┌─ INPUT MATERIAL

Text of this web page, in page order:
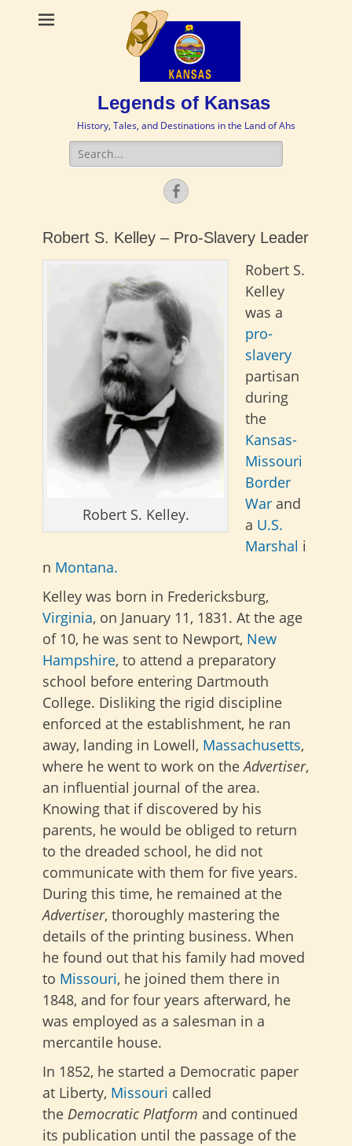
Legends of Kansas
History, Tales, and Destinations in the Land of Ahs
Search
for:
Facebook
Robert S. Kelley – Pro-Slavery Leader
Robert S. Kelley.
Robert S.
Kelley
was a
pro-
slavery
partisan
during
the
Kansas-
Missouri
Border
War and
a U.S.
Marshal i
n Montana.
Kelley was born in Fredericksburg,
Virginia, on January 11, 1831. At the age
of 10, he was sent to Newport, New
Hampshire, to attend a preparatory
school before entering Dartmouth
College. Disliking the rigid discipline
enforced at the establishment, he ran
away, landing in Lowell, Massachusetts,
where he went to work on theAdvertiser,
an influential journal of the area.
Knowing that if discovered by his
parents, he would be obliged to return
to the dreaded school, he did not
communicate with them for five years.
During this time, he remained at the
Advertiser, thoroughly mastering the
details of the printing business. When
he found out that his family had moved
to Missouri, he joined them there in
1848, and for four years afterward, he
was employed as a salesman in a
mercantile house.
In 1852, he started a Democratic paper
at Liberty, Missouri called
the Democratic Platform and continued
its publication until the passage of the

└─

*WORK INSTRUCTION*:
Keep the pictures out and repeat exactly the lines from the beginning of the data through the line that contains "Virginia, on January 11, 1831. At the age", both ends included.

*ANSWER SECTION*:
Text of this web page, in page order:
Legends of Kansas
History, Tales, and Destinations in the Land of Ahs
Search
for:
Facebook
Robert S. Kelley – Pro-Slavery Leader
Robert S. Kelley.
Robert S.
Kelley
was a
pro-
slavery
partisan
during
the
Kansas-
Missouri
Border
War and
a U.S.
Marshal i
n Montana.
Kelley was born in Fredericksburg,
Virginia, on January 11, 1831. At the age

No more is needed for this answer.